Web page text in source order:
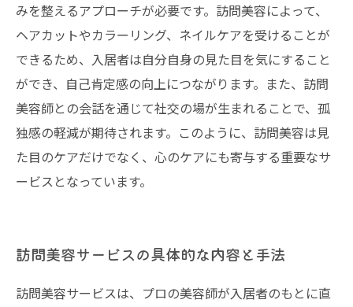
みを整えるアプローチが必要です。訪問美容によって、
ヘアカットやカラーリング、ネイルケアを受けることが
できるため、入居者は自分自身の見た目を気にすること
ができ、自己肯定感の向上につながります。また、訪問
美容師との会話を通じて社交の場が生まれることで、孤
独感の軽減が期待されます。このように、訪問美容は見
た目のケアだけでなく、心のケアにも寄与する重要なサ
ービスとなっています。
訪問美容サービスの具体的な内容と手法
訪問美容サービスは、プロの美容師が入居者のもとに直
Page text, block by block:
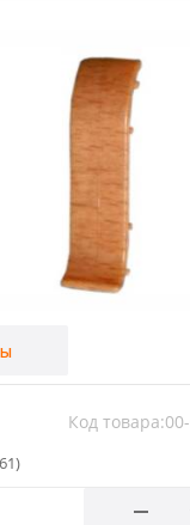
Код товара:
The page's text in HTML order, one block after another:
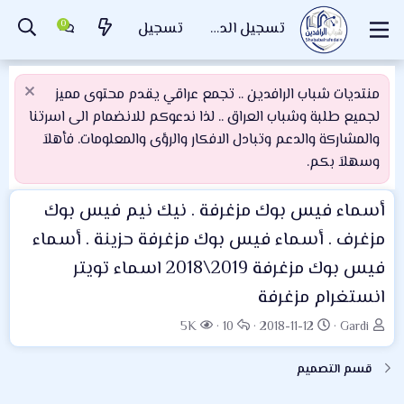
تسجيل الدخول تسجيل
منتديات شباب الرافدين .. تجمع عراقي يقدم محتوى مميز
لجميع طلبة وشباب العراق .. لذا ندعوكم للانضمام الى اسرتنا
والمشاركة والدعم وتبادل الافكار والرؤى والمعلومات. فأهلاَ
وسهلاَ بكم.
أسماء فيس بوك مزغرفة . نيك نيم فيس بوك
مزغرف . أسماء فيس بوك مزغرفة حزينة . أسماء
فيس بوك مزغرفة 2019\2018 اسماء تويتر
انستغرام مزغرفة
ب
ا
د
Gardi
ت
ا
ر
2018-11-12
ا
ل
10
ا
ل
5K
قسم التصميم
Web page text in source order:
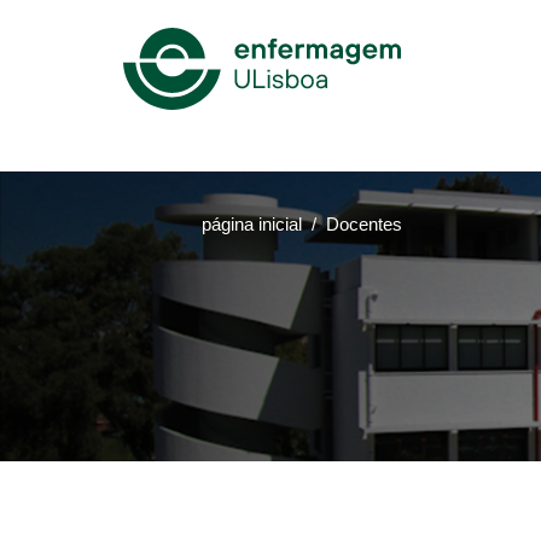
Mega
Menu
página inicial Docentes
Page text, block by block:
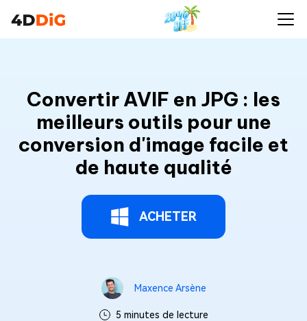
Convertir AVIF en JPG : les
meilleurs outils pour une
conversion d'image facile et
de haute qualité
ACHETER
Maxence Arsène
5 minutes de lecture
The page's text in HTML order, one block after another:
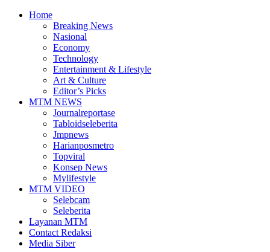
Home
Breaking News
Nasional
Economy
Technology
Entertainment & Lifestyle
Art & Culture
Editor’s Picks
MTM NEWS
Journalreportase
Tabloidseleberita
Jmpnews
Harianposmetro
Topviral
Konsep News
Mylifestyle
MTM VIDEO
Selebcam
Seleberita
Layanan MTM
Contact Redaksi
Media Siber
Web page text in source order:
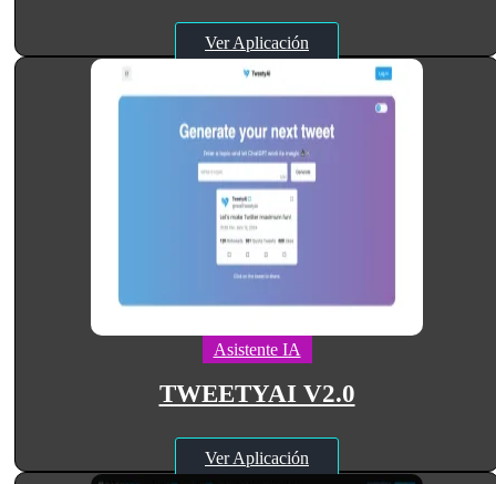
Ver Aplicación
Asistente IA
TWEETYAI V2.0
Ver Aplicación
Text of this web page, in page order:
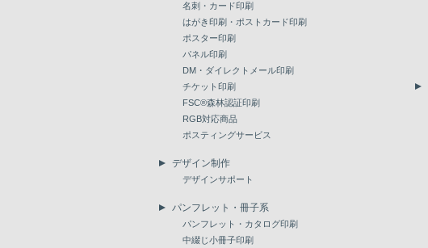
名刺・カード印刷
はがき印刷・ポストカード印刷
ポスター印刷
パネル印刷
DM・ダイレクトメール印刷
チケット印刷
FSC®森林認証印刷
RGB対応商品
ポスティングサービス
デザイン制作
デザインサポート
パンフレット・冊子系
パンフレット・カタログ印刷
中綴じ小冊子印刷
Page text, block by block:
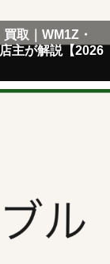
取｜WM1Z・
主が解説【2026
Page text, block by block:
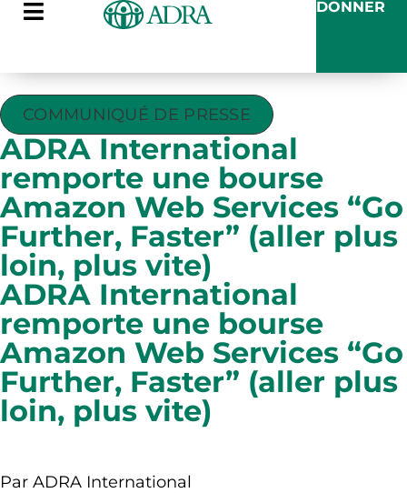
DONNER
COMMUNIQUÉ DE PRESSE
ADRA International
remporte une bourse
Amazon Web Services “Go
Further, Faster” (aller plus
loin, plus vite)
ADRA International
remporte une bourse
Amazon Web Services “Go
Further, Faster” (aller plus
loin, plus vite)
Par ADRA International
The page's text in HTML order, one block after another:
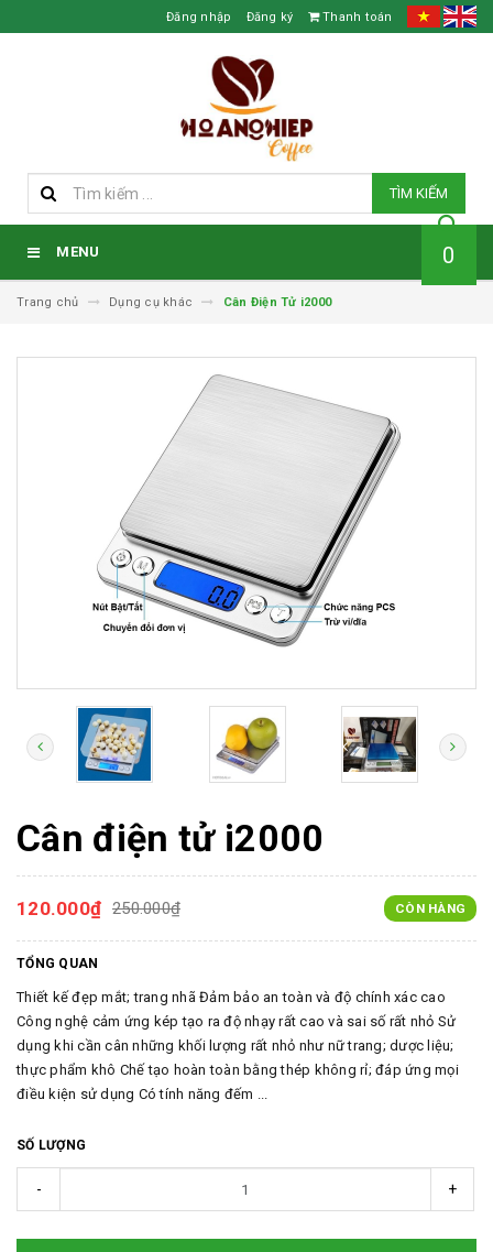
Đăng nhập Đăng ký Thanh toán
TÌM KIẾM
MENU 0
Trang chủ Dụng cụ khác Cân Điện Tử i2000
Cân điện tử i2000
120.000₫ 250.000₫ CÒN HÀNG
TỔNG QUAN
Thiết kế đẹp mắt; trang nhã Đảm bảo an toàn và độ chính xác cao
Công nghệ cảm ứng kép tạo ra độ nhạy rất cao và sai số rất nhỏ Sử
dụng khi cần cân những khối lượng rất nhỏ như nữ trang; dược liệu;
thực phẩm khô Chế tạo hoàn toàn bằng thép không rỉ; đáp ứng mọi
điều kiện sử dụng Có tính năng đếm ...
SỐ LƯỢNG
- +
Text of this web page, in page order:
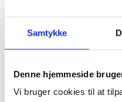
Samtykke
Denne hjemmeside
Vi bruger cookies til at
i klassiske Search-
de gode leads.
Formularspam og
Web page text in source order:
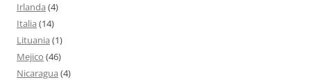
Irlanda (4)
Italia (14)
Lituania (1)
Mejico (46)
Nicaragua (4)
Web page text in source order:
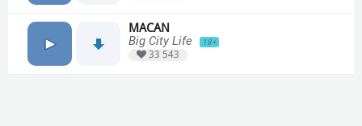
MACAN
Big City Life
18+
33 543
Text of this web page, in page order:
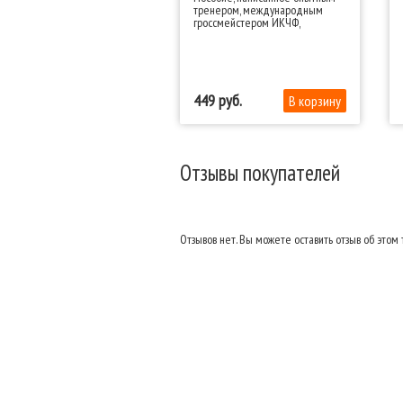
тренером, международным
гроссмейстером ИКЧФ,
содержит более 1400 заданий
449
Отзывы покупателей
Отзывов нет. Вы можете оставить отзыв об
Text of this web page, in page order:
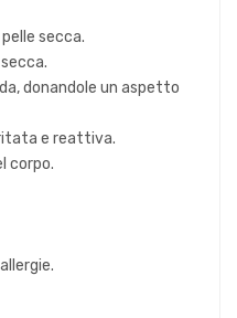
secca.
donandole un aspetto
e reattiva.
corpo.
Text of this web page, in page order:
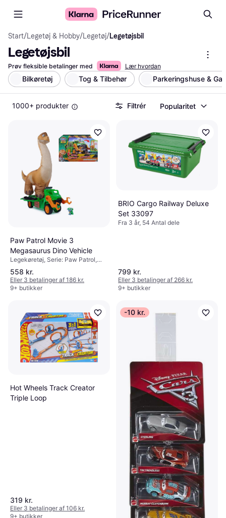
Start/Legetøj & Hobby/Legetøj/Legetøjsbil
Legetøjsbil
Prøv fleksible betalinger med Lær hvordan
Bilkøretøj Tog & Tilbehør Parkeringshuse &
1000+ produkter Filtrér Popularitet
Paw Patrol Movie 3
Megasaurus Dino Vehicle
Legekøretøj, Serie: Paw Patrol,
Tema: Dyr
558 kr.
Eller 3 betalinger af 186 kr.
9+ butikker
BRIO Cargo Railway Deluxe
Set 33097
Fra 3 år, 54 Antal dele
799 kr.
Eller 3 betalinger af 266 kr.
9+ butikker
Hot Wheels Track Creator
Triple Loop
319 kr.
Eller 3 betalinger af 106 kr.
9+ butikker
-10 kr.
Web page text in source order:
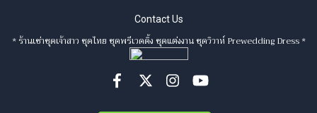
Contact Us
* ร้านเช่าชุดเจ้าสาว ชุดไทย ชุดพรีเวดดิ้ง ชุดแต่งงาน ชุดวิวาห์ Prewedding Dress *
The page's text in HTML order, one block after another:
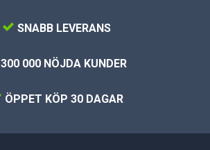
SNABB LEVERANS
300 000 NÖJDA KUNDER
ÖPPET KÖP 30 DAGAR
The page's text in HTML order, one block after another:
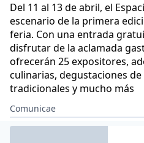
Del 11 al 13 de abril, el
escenario de la primera
feria. Con una entrada
disfrutar de la aclamada
ofrecerán 25 expositores,
culinarias, degustaciones de
tradicionales y mucho más
Comunicae
Archivado en:
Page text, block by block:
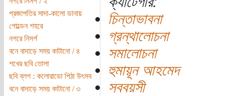
প্রজাপতির সাদা-কালো ডানায়
গোল্ডেন শহরে
নগরে নিসর্গ
বনে বাদাড়ে সময় কাটানো / ৪
শখের ছবি তোলা
ছবি ব্লগ : কলোরাডো পিঠা উৎসব
বনে বাদাড়ে সময় কাটানো / ৩
চিন্তাভাবনা
গ্রন্থালোচনা
সমালোচনা
হুমায়ূন আহমেদ
সববয়সী
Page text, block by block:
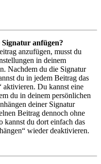
anfügen?
anzufügen, musst du
in deinem
Nachdem du die Signatur
du in jedem Beitrag das
aktivieren. Du kannst eine
du in deinem persönlichen
deiner Signatur
Beitrag dennoch ohne
kannst du dort einfach das
wieder deaktivieren.
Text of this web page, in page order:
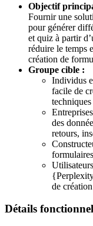
Objectif
Fournir une
pour générer
et quiz à partir
réduire le temps
création de
Groupe cible :
Individus
facile de
des
retours,
de
Détails
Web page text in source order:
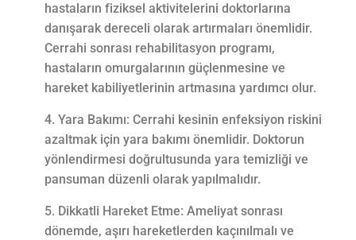
hastaların fiziksel aktivitelerini doktorlarına
danışarak dereceli olarak artırmaları önemlidir.
Cerrahi sonrası rehabilitasyon programı,
hastaların omurgalarının güçlenmesine ve
hareket kabiliyetlerinin artmasına yardımcı olur.
Yara Bakımı: Cerrahi kesinin enfeksiyon riskini
azaltmak için yara bakımı önemlidir. Doktorun
yönlendirmesi doğrultusunda yara temizliği ve
pansuman düzenli olarak yapılmalıdır.
Dikkatli Hareket Etme: Ameliyat sonrası
dönemde, aşırı hareketlerden kaçınılmalı ve
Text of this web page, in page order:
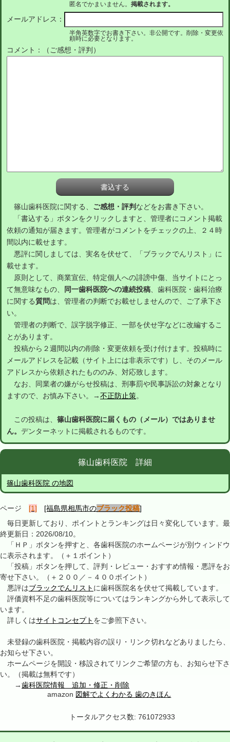
匿名でかまいません。 掲載されます。
メールアドレス：
半角英数字でお書き下さい。非公開です。削除・変更依
頼時に必要となります。
コメント：（ご感想・評判）
篠山歯科医院に関する、 ご感想・評判 などをお書き下さい。
「書込する」ボタンをクリックしますと、管理者にコメント掲載
依頼の通知が届きます。管理者がコメントをチェックの上、２４時
間以内に載せます。
悪評に関しましては、実名を伏せて、「ブラックでんリスト」に
載せます。
原則として、商業宣伝、特定個人への誹謗中傷、当サイトにとっ
て無意味なもの、
同一歯科医院への連続投稿、歯科医院・歯科治療
に関する質問は、管理者の判断でお載せしませんので、ご了承下さ
い。
管理者の判断で、誤字脱字修正、一部を伏せ字などに改編するこ
とがあります。
投稿から２週間以内の削除・変更依頼を受け付けます。投稿時に
メールアドレスを記載（サイト上には非表示です）し、そのメール
アドレスから依頼されたもののみ、対応致します。
なお、同業者の嫌がらせ投稿は、刑事罰や民事訴訟の対象となり
ますので、お慎み下さい。→不正防止策。
この投稿は、 篠山歯科医院に届くもの（メール）ではありませ
ん。 デンターネットに掲載されるものです。
篠山歯科医院 詳細
篠山歯科医院 の地図
ページ [1] [福島県相馬市のブラック投稿]
毎日更新しており、ポイントとランキングは日々変化しています。最
終更新日：2026/08/10。
「ＨＰ」ボタンを押すと、各歯科医院のホームページが別ウィンドウ
に表示されます。（＋１ポイント）
「投稿」ボタンを押して、評判・レビュー・おすすめ情報・悪評をお
寄せ下さい。（＋２００／－４００ポイント）
悪評はブラックでんリスト に歯科医院名を伏せて掲載しています。
評価資料不足の歯科医院等についてはランキングから外して表示して
います。
詳しくはサイトコンセプト をご参照下さい。
未登録の歯科医院・掲載内容の誤り・リンク切れなどありましたら、
お知らせ下さい。
ホームページを開設・移設されてリンクご希望の方も、お知らせ下さ
い。（掲載は無料です）
→歯科医院情報 追加・修正・削除
amazon 図解でよくわかる 歯のきほん
トータルアクセス数: 761072933
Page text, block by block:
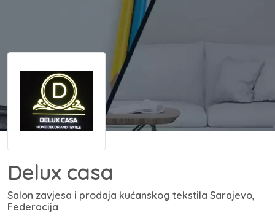
Delux casa
Salon zavjesa i prodaja kućanskog tekstila Sarajevo,
Federacija
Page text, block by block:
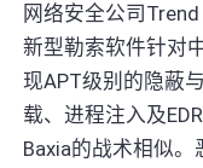
网络安全公司
新型勒索软件针对
现APT级别的隐蔽
载、进程注入及
Baxia的战术相似
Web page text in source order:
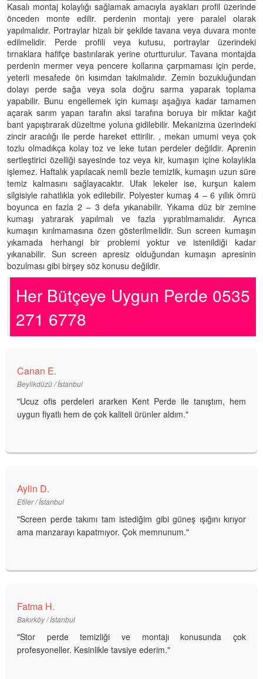
Kasalı montaj kolaylığı sağlamak amacıyla ayakları profil üzerinde
önceden monte edilir. perdenin montajı yere paralel olarak
yapılmalıdır. Portraylar hizalı bir şekilde tavana veya duvara monte
edilmelidir. Perde profili veya kutusu, portraylar üzerindeki
tırnaklara hafifçe bastırılarak yerine oturtturulur. Tavana montajda
perdenin mermer veya pencere kollarına çarpmaması için perde,
yeterli mesafede ön kısımdan takılmalıdır. Zemin bozukluğundan
dolayı perde sağa veya sola doğru sarma yaparak toplama
yapabilir. Bunu engellemek için kumaşı aşağıya kadar tamamen
açarak sarım yapan tarafın aksi tarafına boruya bir miktar kağıt
bant yapıştırarak düzeltme yoluna gidilebilir. Mekanizma üzerindeki
zincir aracılığı ile perde hareket ettirilir. , mekan umumi veya çok
tozlu olmadıkça kolay toz ve leke tutan perdeler değildir. Aprenin
sertleştirici özelliği sayesinde toz veya kir, kumaşın içine kolaylıkla
işlemez. Haftalık yapılacak nemli bezle temizlik, kumaşın uzun süre
temiz kalmasını sağlayacaktır. Ufak lekeler ise, kurşun kalem
silgisiyle rahatlıkla yok edilebilir. Polyester kumaş 4 – 6 yıllık ömrü
boyunca en fazla 2 – 3 defa yıkanabilir. Yıkama düz bir zemine
kumaşı yatırarak yapılmalı ve fazla yıpratılmamalıdır. Ayrıca
kumaşın kırılmamasına özen gösterilmelidir. Sun screen kumaşın
yıkamada herhangi bir problemi yoktur ve istenildiği kadar
yıkanabilir. Sun screen apresiz olduğundan kumaşın apresinin
bozulması gibi birşey söz konusu değildir.
Her Bütçeye Uygun Perde 0535
271 6778
Canan E.
Beylikdüzü / İstanbul
"Ucuz ofis perdeleri ararken Kent Perde ile tanıştım, hem
uygun fiyatlı hem de çok kaliteli ürünler aldım."
Aylin D.
Etiler / İstanbul
"Screen perde takımı tam istediğim gibi güneş ışığını kırıyor
ama manzarayı kapatmıyor. Çok memnunum."
Fatma H.
Bakırköy / İstanbul
"Stor perde temizliği ve montajı konusunda çok
profesyoneller. Kesinlikle tavsiye ederim."

» Problem details
Pull every line with "temizliği" from the records.

» Answer section
yönlendirmesi doğrultusunda yara temizliği ve
"Stor perde temizliği ve montajı konusunda çok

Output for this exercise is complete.